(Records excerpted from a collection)
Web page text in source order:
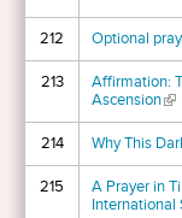
212 Optional
213
Affirmation:
Ascension
214 Why This
215
A Prayer in
International
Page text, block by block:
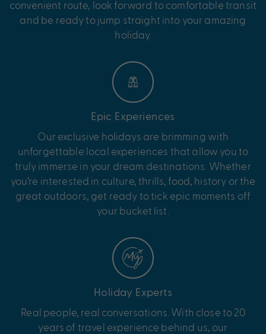
convenient route, look forward to comfortable transit
and be ready to jump straight into your amazing
holiday.
Epic Experiences
Our exclusive holidays are brimming with
unforgettable local experiences that allow you to
truly immerse in your dream destinations. Whether
you’re interested in culture, thrills, food, history or the
great outdoors, get ready to tick epic moments off
your bucket list.
Holiday Experts
Real people, real conversations. With close to 20
years of travel experience behind us, our
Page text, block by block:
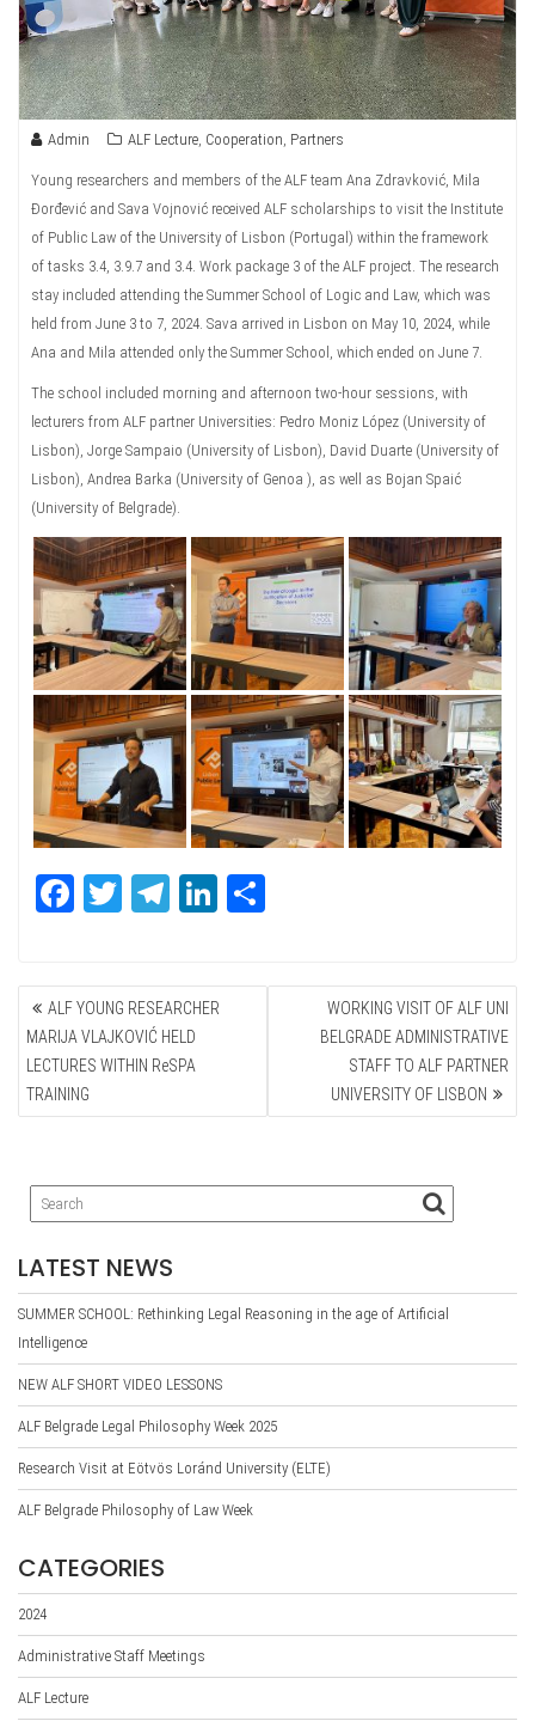
Admin ALF Lecture, Cooperation, Partners
Young researchers and members of the ALF team Ana Zdravković, Mila
Đorđević and Sava Vojnović received ALF scholarships to visit the Institute
of Public Law of the University of Lisbon (Portugal) within the framework
of tasks 3.4, 3.9.7 and 3.4. Work package 3 of the ALF project. The research
stay included attending the Summer School of Logic and Law, which was
held from June 3 to 7, 2024. Sava arrived in Lisbon on May 10, 2024, while
Ana and Mila attended only the Summer School, which ended on June 7.
The school included morning and afternoon two-hour sessions, with
lecturers from ALF partner Universities: Pedro Moniz López (University of
Lisbon), Jorge Sampaio (University of Lisbon), David Duarte (University of
Lisbon), Andrea Barka (University of Genoa ), as well as Bojan Spaić
(University of Belgrade).
Fa
ok
T
r
Te
a
m
Li
In
POST
NAVIGATION
ALF YOUNG RESEARCHER
MARIJA VLAJKOVIĆ HELD
LECTURES WITHIN ReSPA
TRAINING
WORKING VISIT OF ALF UNI
BELGRADE ADMINISTRATIVE
STAFF TO ALF PARTNER
UNIVERSITY OF LISBON
LATEST NEWS
SUMMER SCHOOL: Rethinking Legal Reasoning in the age of Artificial
Intelligence
NEW ALF SHORT VIDEO LESSONS
ALF Belgrade Legal Philosophy Week 2025
Research Visit at Eötvös Loránd University (ELTE)
ALF Belgrade Philosophy of Law Week
CATEGORIES
2024
Administrative Staff Meetings
ALF Lecture
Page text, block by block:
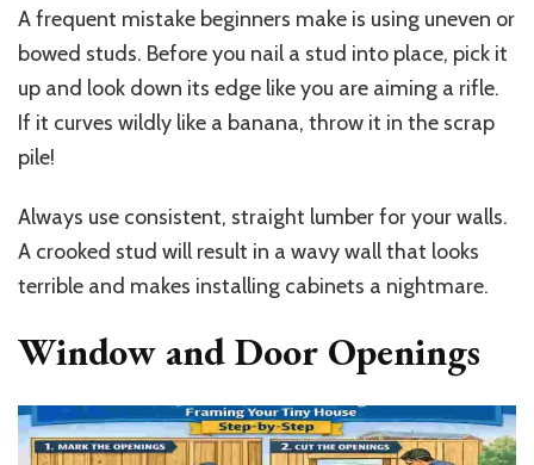
A frequent mistake beginners make is using uneven or
bowed studs. Before you nail a stud into place, pick it
up and look down its edge like you are aiming a rifle.
If it curves wildly like a banana, throw it in the scrap
pile!
Always use consistent, straight lumber for your walls.
A crooked stud will result in a wavy wall that looks
terrible and makes installing cabinets a nightmare.
Window and Door Openings
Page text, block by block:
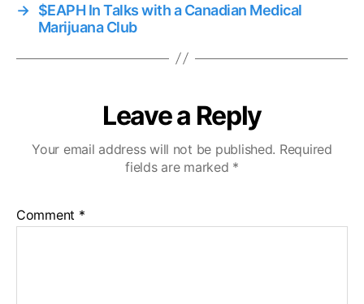
→ $EAPH In Talks with a Canadian Medical
Marijuana Club
Leave a Reply
Your email address will not be published. Required
fields are marked *
Comment *
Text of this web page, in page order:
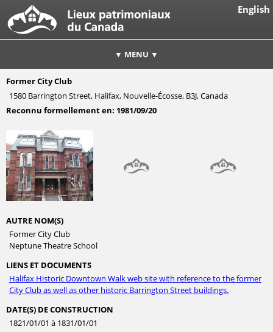
English
▼ MENU ▼
Former City Club
1580 Barrington Street, Halifax, Nouvelle-Écosse, B3J, Canada
Reconnu formellement en: 1981/09/20
AUTRE NOM(S)
Former City Club
Neptune Theatre School
LIENS ET DOCUMENTS
Halifax Historic Downtown Walk web site with reference to the former
City Club as well as other historic Barrington Street buildings.
DATE(S) DE CONSTRUCTION
1821/01/01 à 1831/01/01
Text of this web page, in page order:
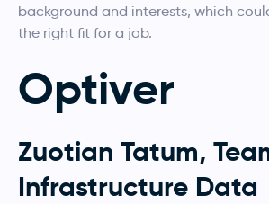
background and interests, which
the right fit for a job.
Optiver
Zuotian Tatum,
Infrastructure Data
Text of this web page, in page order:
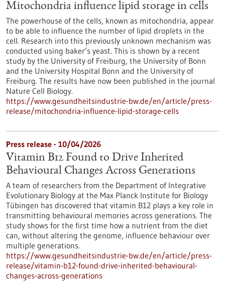
Mitochondria influence lipid storage in cells
The powerhouse of the cells, known as mitochondria, appear
to be able to influence the number of lipid droplets in the
cell. Research into this previously unknown mechanism was
conducted using baker’s yeast. This is shown by a recent
study by the University of Freiburg, the University of Bonn
and the University Hospital Bonn and the University of
Freiburg. The results have now been published in the journal
Nature Cell Biology.
https://www.gesundheitsindustrie-bw.de/en/article/press-
release/mitochondria-influence-lipid-storage-cells
Press release - 10/04/2026
Vitamin B12 Found to Drive Inherited
Behavioural Changes Across Generations
A team of researchers from the Department of Integrative
Evolutionary Biology at the Max Planck Institute for Biology
Tübingen has discovered that vitamin B12 plays a key role in
transmitting behavioural memories across generations. The
study shows for the first time how a nutrient from the diet
can, without altering the genome, influence behaviour over
multiple generations.
https://www.gesundheitsindustrie-bw.de/en/article/press-
release/vitamin-b12-found-drive-inherited-behavioural-
changes-across-generations
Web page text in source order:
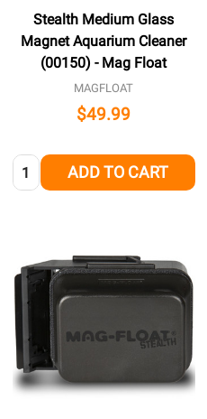
Stealth Medium Glass
Magnet Aquarium Cleaner
(00150) - Mag Float
MAGFLOAT
$49.99
Quantity: ADD TO CART
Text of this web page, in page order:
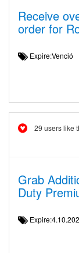
Receive
order for
Expire:Venció
29 users like
Grab
Duty
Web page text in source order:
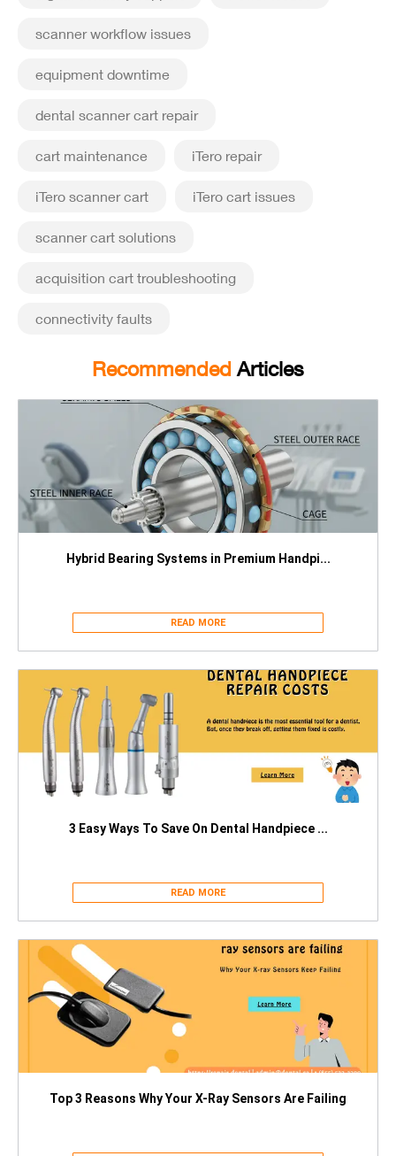
scanner workflow issues
equipment downtime
dental scanner cart repair
cart maintenance iTero repair
iTero scanner cart iTero cart issues
scanner cart solutions
acquisition cart troubleshooting
connectivity faults
Recommended Articles
Hybrid Bearing Systems in Premium Handpi...
READ MORE
3 Easy Ways To Save On Dental Handpiece ...
READ MORE
Top 3 Reasons Why Your X-Ray Sensors Are Failing
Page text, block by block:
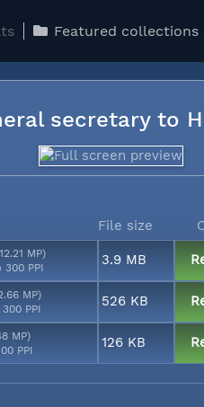
Featured collections
secretary to
File size
MP)
300 PPI
3.9 MB
MP)
PPI
526 KB
MP)
PPI
126 KB
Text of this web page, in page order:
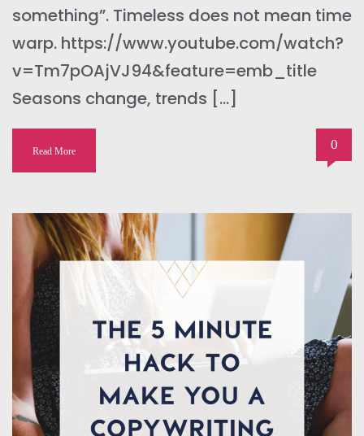
something”. Timeless does not mean time
warp. https://www.youtube.com/watch?
v=Tm7pOAjVJ94&feature=emb_title
Seasons change, trends […]
Read More 0

(Work item): An exact restatement of every record is required. Omit the images.

(Solution for this problem):
Web page text in source order:
212 Optional
213
Affirmation:
Ascension
214 Why This
215
A Prayer in
International
Page text, block by block:
convenient route, look forward to comfortable transit
and be ready to jump straight into your amazing
holiday.
Epic Experiences
Our exclusive holidays are brimming with
unforgettable local experiences that allow you to
truly immerse in your dream destinations. Whether
you’re interested in culture, thrills, food, history or the
great outdoors, get ready to tick epic moments off
your bucket list.
Holiday Experts
Real people, real conversations. With close to 20
years of travel experience behind us, our
Page text, block by block:
Admin ALF Lecture, Cooperation, Partners
Young researchers and members of the ALF team Ana Zdravković, Mila
Đorđević and Sava Vojnović received ALF scholarships to visit the Institute
of Public Law of the University of Lisbon (Portugal) within the framework
of tasks 3.4, 3.9.7 and 3.4. Work package 3 of the ALF project. The research
stay included attending the Summer School of Logic and Law, which was
held from June 3 to 7, 2024. Sava arrived in Lisbon on May 10, 2024, while
Ana and Mila attended only the Summer School, which ended on June 7.
The school included morning and afternoon two-hour sessions, with
lecturers from ALF partner Universities: Pedro Moniz López (University of
Lisbon), Jorge Sampaio (University of Lisbon), David Duarte (University of
Lisbon), Andrea Barka (University of Genoa ), as well as Bojan Spaić
(University of Belgrade).
Fa
ok
T
r
Te
a
m
Li
In
POST
NAVIGATION
ALF YOUNG RESEARCHER
MARIJA VLAJKOVIĆ HELD
LECTURES WITHIN ReSPA
TRAINING
WORKING VISIT OF ALF UNI
BELGRADE ADMINISTRATIVE
STAFF TO ALF PARTNER
UNIVERSITY OF LISBON
LATEST NEWS
SUMMER SCHOOL: Rethinking Legal Reasoning in the age of Artificial
Intelligence
NEW ALF SHORT VIDEO LESSONS
ALF Belgrade Legal Philosophy Week 2025
Research Visit at Eötvös Loránd University (ELTE)
ALF Belgrade Philosophy of Law Week
CATEGORIES
2024
Administrative Staff Meetings
ALF Lecture
Page text, block by block:
A frequent mistake beginners make is using uneven or
bowed studs. Before you nail a stud into place, pick it
up and look down its edge like you are aiming a rifle.
If it curves wildly like a banana, throw it in the scrap
pile!
Always use consistent, straight lumber for your walls.
A crooked stud will result in a wavy wall that looks
terrible and makes installing cabinets a nightmare.
Window and Door Openings
Page text, block by block:
→ $EAPH In Talks with a Canadian Medical
Marijuana Club
Leave a Reply
Your email address will not be published. Required
fields are marked *
Comment *
Text of this web page, in page order:
English
▼ MENU ▼
Former City Club
1580 Barrington Street, Halifax, Nouvelle-Écosse, B3J, Canada
Reconnu formellement en: 1981/09/20
AUTRE NOM(S)
Former City Club
Neptune Theatre School
LIENS ET DOCUMENTS
Halifax Historic Downtown Walk web site with reference to the former
City Club as well as other historic Barrington Street buildings.
DATE(S) DE CONSTRUCTION
1821/01/01 à 1831/01/01
Text of this web page, in page order:
background and interests, which
the right fit for a job.
Optiver
Zuotian Tatum,
Infrastructure Data
Text of this web page, in page order:
Mitochondria influence lipid storage in cells
The powerhouse of the cells, known as mitochondria, appear
to be able to influence the number of lipid droplets in the
cell. Research into this previously unknown mechanism was
conducted using baker’s yeast. This is shown by a recent
study by the University of Freiburg, the University of Bonn
and the University Hospital Bonn and the University of
Freiburg. The results have now been published in the journal
Nature Cell Biology.
https://www.gesundheitsindustrie-bw.de/en/article/press-
release/mitochondria-influence-lipid-storage-cells
Press release - 10/04/2026
Vitamin B12 Found to Drive Inherited
Behavioural Changes Across Generations
A team of researchers from the Department of Integrative
Evolutionary Biology at the Max Planck Institute for Biology
Tübingen has discovered that vitamin B12 plays a key role in
transmitting behavioural memories across generations. The
study shows for the first time how a nutrient from the diet
can, without altering the genome, influence behaviour over
multiple generations.
https://www.gesundheitsindustrie-bw.de/en/article/press-
release/vitamin-b12-found-drive-inherited-behavioural-
changes-across-generations
Web page text in source order:
Stealth Medium Glass
Magnet Aquarium Cleaner
(00150) - Mag Float
MAGFLOAT
$49.99
Quantity: ADD TO CART
Text of this web page, in page order:
Receive
order for
Expire:Venció
29 users like
Grab
Duty
Web page text in source order:
scanner workflow issues
equipment downtime
dental scanner cart repair
cart maintenance iTero repair
iTero scanner cart iTero cart issues
scanner cart solutions
acquisition cart troubleshooting
connectivity faults
Recommended Articles
Hybrid Bearing Systems in Premium Handpi...
READ MORE
3 Easy Ways To Save On Dental Handpiece ...
READ MORE
Top 3 Reasons Why Your X-Ray Sensors Are Failing
Page text, block by block:
Featured collections
secretary to
File size
MP)
300 PPI
3.9 MB
MP)
PPI
526 KB
MP)
PPI
126 KB
Text of this web page, in page order:
something”. Timeless does not mean time
warp. https://www.youtube.com/watch?
v=Tm7pOAjVJ94&feature=emb_title
Seasons change, trends […]
Read More 0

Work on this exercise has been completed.